Could you restate the data word for word and drop the pictures?

▸ **Records shown**:
::::

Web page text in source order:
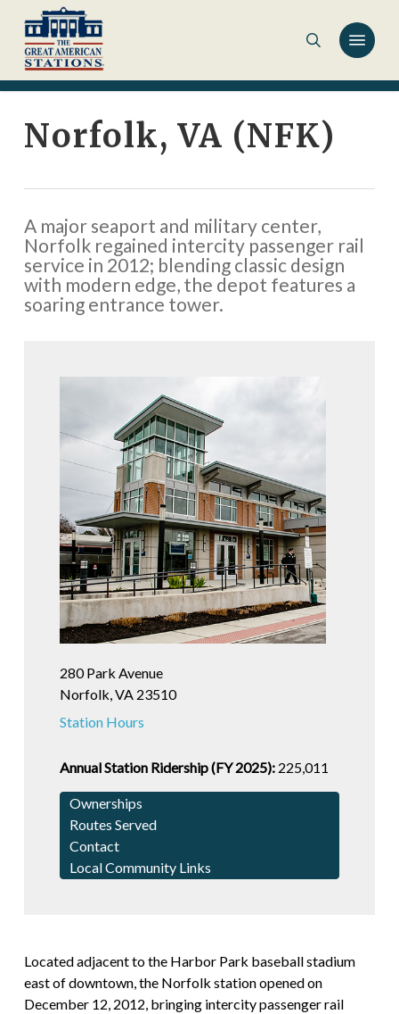
main
content
Norfolk, VA (NFK)
A major seaport and military center,
Norfolk regained intercity passenger rail
service in 2012; blending classic design
with modern edge, the depot features a
soaring entrance tower.
280 Park Avenue
Norfolk, VA 23510
Station Hours
Annual Station Ridership (FY 2025):225,011
Ownerships
Routes Served
Contact
Local Community Links
Located adjacent to the Harbor Park baseball stadium
east of downtown, the Norfolk station opened on
December 12, 2012, bringing intercity passenger rail
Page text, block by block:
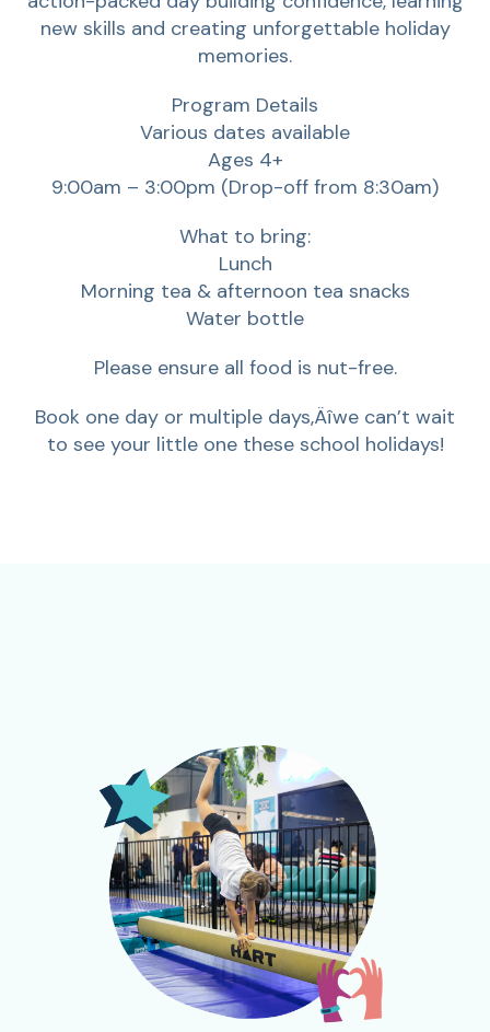
new skills and creating unforgettable holiday
memories.
Program Details
Various dates available
Ages 4+
9:00am – 3:00pm (Drop-off from 8:30am)
What to bring:
Lunch
Morning tea & afternoon tea snacks
Water bottle
Please ensure all food is nut-free.
Book one day or multiple days‚Äîwe can’t wait
to see your little one these school holidays!

::::

▸ **Exercise answer**:
Web page text in source order:
main
content
Norfolk, VA (NFK)
A major seaport and military center,
Norfolk regained intercity passenger rail
service in 2012; blending classic design
with modern edge, the depot features a
soaring entrance tower.
280 Park Avenue
Norfolk, VA 23510
Station Hours
Annual Station Ridership (FY 2025):225,011
Ownerships
Routes Served
Contact
Local Community Links
Located adjacent to the Harbor Park baseball stadium
east of downtown, the Norfolk station opened on
December 12, 2012, bringing intercity passenger rail
Page text, block by block:
new skills and creating unforgettable holiday
memories.
Program Details
Various dates available
Ages 4+
9:00am – 3:00pm (Drop-off from 8:30am)
What to bring:
Lunch
Morning tea & afternoon tea snacks
Water bottle
Please ensure all food is nut-free.
Book one day or multiple days‚Äîwe can’t wait
to see your little one these school holidays!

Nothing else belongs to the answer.